[Required work] Of all the lines in the records below, copy only those that contain the string "ยการเด".

Supplied records below:

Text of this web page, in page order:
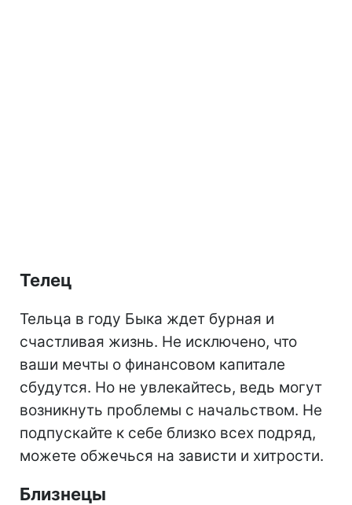
Телец
Тельца в году Быка ждет бурная и
счастливая жизнь. Не исключено, что
ваши мечты о финансовом капитале
сбудутся. Но не увлекайтесь, ведь могут
возникнуть проблемы с начальством. Не
подпускайте к себе близко всех подряд,
можете обжечься на зависти и хитрости.
Близнецы
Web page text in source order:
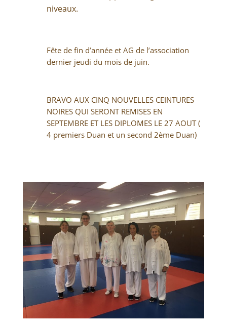
niveaux.
Fête de fin d’année et AG de l’association
dernier jeudi du mois de juin.
BRAVO AUX CINQ NOUVELLES CEINTURES
NOIRES QUI SERONT REMISES EN
SEPTEMBRE ET LES DIPLOMES LE 27 AOUT (
4 premiers Duan et un second 2ème Duan)
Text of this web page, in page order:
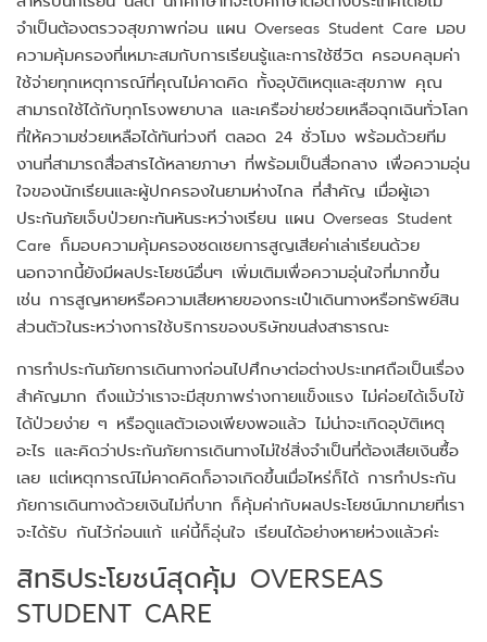
จำเป็นต้องตรวจสุขภาพก่อน แผน Overseas Student Care มอบ
ความคุ้มครองที่เหมาะสมกับการเรียนรู้และการใช้ชีวิต ครอบคลุมค่า
ใช้จ่ายทุกเหตุการณ์ที่คุณไม่คาดคิด ทั้งอุบัติเหตุและสุขภาพ คุณ
สามารถใช้ได้กับทุกโรงพยาบาล และเครือข่ายช่วยเหลือฉุกเฉินทั่วโลก
ที่ให้ความช่วยเหลือได้ทันท่วงที ตลอด 24 ชั่วโมง พร้อมด้วยทีม
งานที่สามารถสื่อสารได้หลายภาษา ที่พร้อมเป็นสื่อกลาง เพื่อความอุ่น
ใจของนักเรียนและผู้ปกครองในยามห่างไกล ที่สำคัญ เมื่อผู้เอา
ประกันภัยเจ็บป่วยกะทันหันระหว่างเรียน แผน Overseas Student
Care ก็มอบความคุ้มครองชดเชยการสูญเสียค่าเล่าเรียนด้วย
นอกจากนี้ยังมีผลประโยชน์อื่นๆ เพิ่มเติมเพื่อความอุ่นใจที่มากขึ้น
เช่น การสูญหายหรือความเสียหายของกระเป๋าเดินทางหรือทรัพย์สิน
ส่วนตัวในระหว่างการใช้บริการของบริษัทขนส่งสาธารณะ
การทำประกันภัยการเดินทางก่อนไปศึกษาต่อต่างประเทศถือเป็นเรื่อง
สำคัญมาก ถึงแม้ว่าเราจะมีสุขภาพร่างกายแข็งแรง ไม่ค่อยได้เจ็บไข้
ได้ป่วยง่าย ๆ หรือดูแลตัวเองเพียงพอแล้ว ไม่น่าจะเกิดอุบัติเหตุ
อะไร และคิดว่าประกันภัยการเดินทางไม่ใช่สิ่งจำเป็นที่ต้องเสียเงินซื้อ
เลย แต่เหตุการณ์ไม่คาดคิดก็อาจเกิดขึ้นเมื่อไหร่ก็ได้ การทำประกัน
ภัยการเดินทางด้วยเงินไม่กี่บาท ก็คุ้มค่ากับผลประโยชน์มากมายที่เรา
จะได้รับ กันไว้ก่อนแก้ แค่นี้ก็อุ่นใจ เรียนได้อย่างหายห่วงแล้วค่ะ
สิทธิประโยชน์สุดคุ้ม OVERSEAS
STUDENT CARE

End of Supplied records.

[Task response]
การทำประกันภัยการเดินทางก่อนไปศึกษาต่อต่างประเทศถือเป็นเรื่อง
อะไร และคิดว่าประกันภัยการเดินทางไม่ใช่สิ่งจำเป็นที่ต้องเสียเงินซื้อ
ภัยการเดินทางด้วยเงินไม่กี่บาท ก็คุ้มค่ากับผลประโยชน์มากมายที่เรา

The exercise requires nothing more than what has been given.